Io ringrazio il Signore per tutte le cose che ha fatto nella mia vita, per avermi condotto fin qui a conoscere questa famiglia che è così benedetta nel Signore. Lo ringrazio per le benedizioni che ho avuto finora e per quelle che verranno. Vorrei parlarvi di come il Signore ha operato nella mia famiglia, delle tante esperienze sovrannaturali che abbiamo fatto, perché tante volte ognuno di noi è come Tommaso: non crede se non tocca. Ma non credo di avere tutto il tempo a disposizione, quindi ve ne dirò alcune.
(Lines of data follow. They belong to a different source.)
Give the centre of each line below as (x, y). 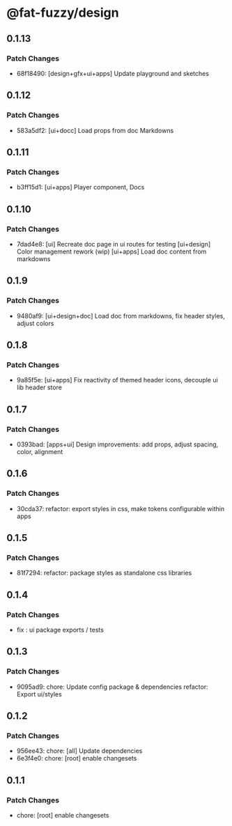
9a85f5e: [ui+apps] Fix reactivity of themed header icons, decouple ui (117, 380)
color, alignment (40, 452)
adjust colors (35, 323)
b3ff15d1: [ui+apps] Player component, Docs (80, 187)
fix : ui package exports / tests (60, 630)
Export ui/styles (39, 694)
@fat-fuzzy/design (63, 13)
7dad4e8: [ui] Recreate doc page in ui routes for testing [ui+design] (114, 244)
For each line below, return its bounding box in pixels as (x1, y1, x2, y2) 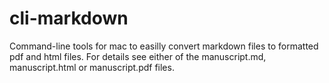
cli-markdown (9, 7, 129, 30)
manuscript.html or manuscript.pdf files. (9, 61, 175, 73)
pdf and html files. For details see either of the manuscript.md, (9, 50, 267, 62)
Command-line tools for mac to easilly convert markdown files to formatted (9, 40, 319, 52)

Come quella volta che partecipai a un raduno cristiano solo per far piacere a mia moglie, perché per me era un raduno di persone religiose esaltate che avrebbero cercato di farmi il lavaggio del cervello — che pregavano e gridavano a uno spirito santo virtuale. Vi chiedo scusa per questo. Ad un certo punto, nonostante la mia incredulità, sento entrare delicatamente nella mia testa un fuoco che piano piano mi avvolge. Un dubbio mi assale e mi toglie le mie sicurezze carnali. Non ci credevo, e quando sta per uscire, sempre delicatamente, chiedo al Signore: «Se sei tu, non te ne andare». E all'improvviso rientra dentro di me rapidamente.
O di quella volta che venni in chiesa e durante la lode fui compunto da questo spirito che non riuscii più a stare in piedi, tremando e piangendo. Scappai nella chiesa per non farmi vedere da nessuno, con dentro un fuoco ardente nel mio cuore che è difficile da spiegare.
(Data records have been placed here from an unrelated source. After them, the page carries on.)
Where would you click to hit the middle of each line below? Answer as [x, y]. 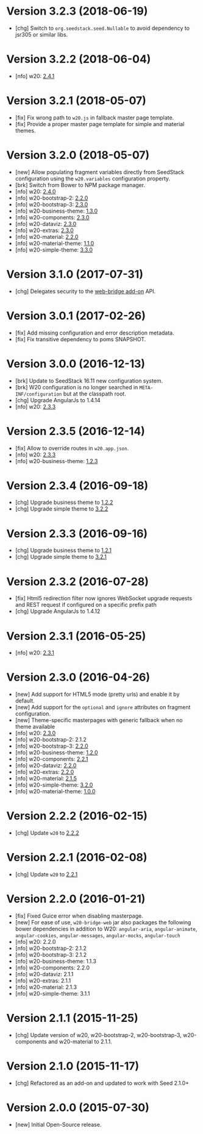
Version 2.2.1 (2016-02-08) [77, 858]
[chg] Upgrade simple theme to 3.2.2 [62, 509]
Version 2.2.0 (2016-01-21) [76, 899]
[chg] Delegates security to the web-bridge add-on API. [85, 291]
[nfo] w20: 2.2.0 [35, 942]
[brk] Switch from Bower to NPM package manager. [80, 185]
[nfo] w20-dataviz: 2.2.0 [46, 765]
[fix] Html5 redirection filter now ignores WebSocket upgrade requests [104, 598]

O di quella volta che gridavo a lui nella disperazione affinché potesse guarire mio padre che stava morendo, e la sua voce reale, intensa, mi annunciava: «Non è la mia volontà». Ma da lì in poi ho avuto una pace che solo lui può dare, e tante altre esperienze bellissime.
Ma anche io, come il popolo di Israele che vide i suoi miracoli, continuavo — come dice in Efesini 4:17 — a camminare nella vanità, ottenebrato nell'intelletto, estraneo nella vita di Dio per l'ignoranza che era in me, per l'indurimento del mio cuore. Essendo diventato insensibile, mi sono abbandonato alla dissolutezza. Ero morto spiritualmente a causa del peccato, perché non ho mai umiliato me stesso.
Poi un giorno c'è stato un incontro ancora più forte con Dio che ha cambiato tutto nella mia vita. Dio ha le sue vie. Quando ci poniamo in umiltà, Dio scende e dice: «Voglio che tu mi conosca e mi ami ardentemente. E tutte le cose che prima cercavi con zelo e ardore, ora volgi tutto a me e con lo stesso ardore, amami». Dio mi ha rinnovato e trasformato.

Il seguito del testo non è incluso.